Tuesday, July 03, 2007

European View of Americans, the U.S.

A couple of recent surveys (one carried out in June by Harris Research for the Financial Times and one by Pew Global Attitudes Project) found that the number of Europeans who have a favorable view of the U.S. continues to decline.

The Harris-poll shows in particular that Europeans consistently regard the US as the biggest threat to world stability:

- 32 % of respondents in 5 European countries regard the US as a bigger threat than any other state. (and the most concerned are the Spaniards with 46%)
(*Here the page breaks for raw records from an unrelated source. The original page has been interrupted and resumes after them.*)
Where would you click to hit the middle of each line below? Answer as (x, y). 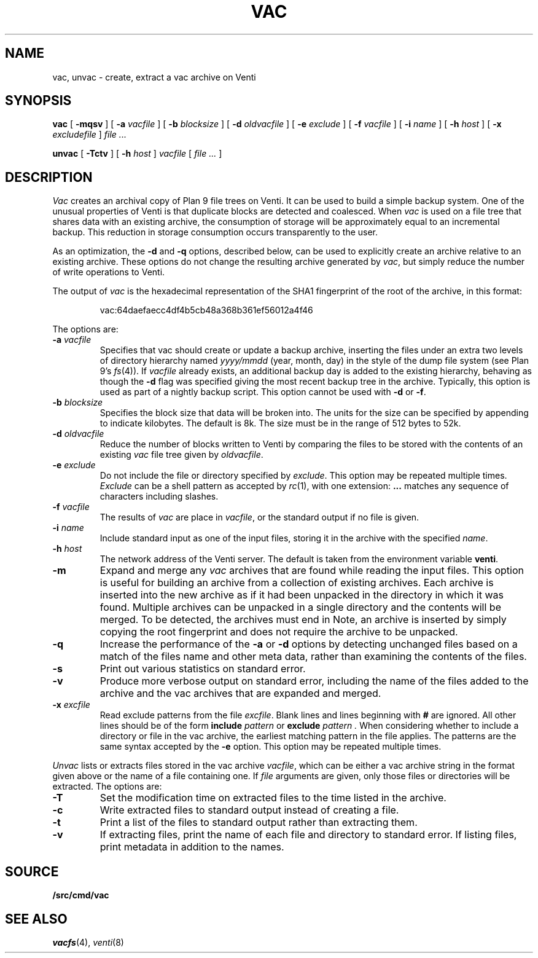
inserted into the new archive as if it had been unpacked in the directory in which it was (302, 595)
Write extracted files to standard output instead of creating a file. (249, 810)
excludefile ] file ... (89, 135)
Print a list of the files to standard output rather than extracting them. (259, 823)
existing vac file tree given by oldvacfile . (181, 455)
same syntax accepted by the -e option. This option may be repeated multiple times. (271, 747)
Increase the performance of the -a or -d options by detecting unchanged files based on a (309, 644)
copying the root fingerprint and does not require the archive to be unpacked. (279, 632)

Even more surprisingly, the youngest US respondents share the Europeans’ view that theirs is the biggest threat:

- 35 % of American 16- to 24-year-olds identify their own country as the chief danger to stability.

The second poll that came out this month (the Pew Global AttitudeProject) also shows that the view of the US in Europe continues to decline.

Germany has the lowest number of respondents who have a favorable view (30%), compared to 78% in 2000.

France is really average with 39% who have a favorable view. (less than in Britain or Italy but more than in Germany or Spain).

So does this mean that Europe is becoming more anti-American? Not quite.

The poll also indicates that a majority of Europeans have a favorable view of Americans: 63% of the Germans, and 61% of the French have a positive view of the American people. (the lowest number is in Spain with only 46%).

What’s to conclude?
Well, while the Europeans have a very negative view of the Bush administration, this does not seem to translate into anti-Americanism. People do differentiate between the people and their leader, and that is certainly good news for all of us.

On more point: The Pew poll also contrasted unfavorable ratings of the US with much more positive responses in Israel, Poland, Japan, India and parts of Africa and Latin America.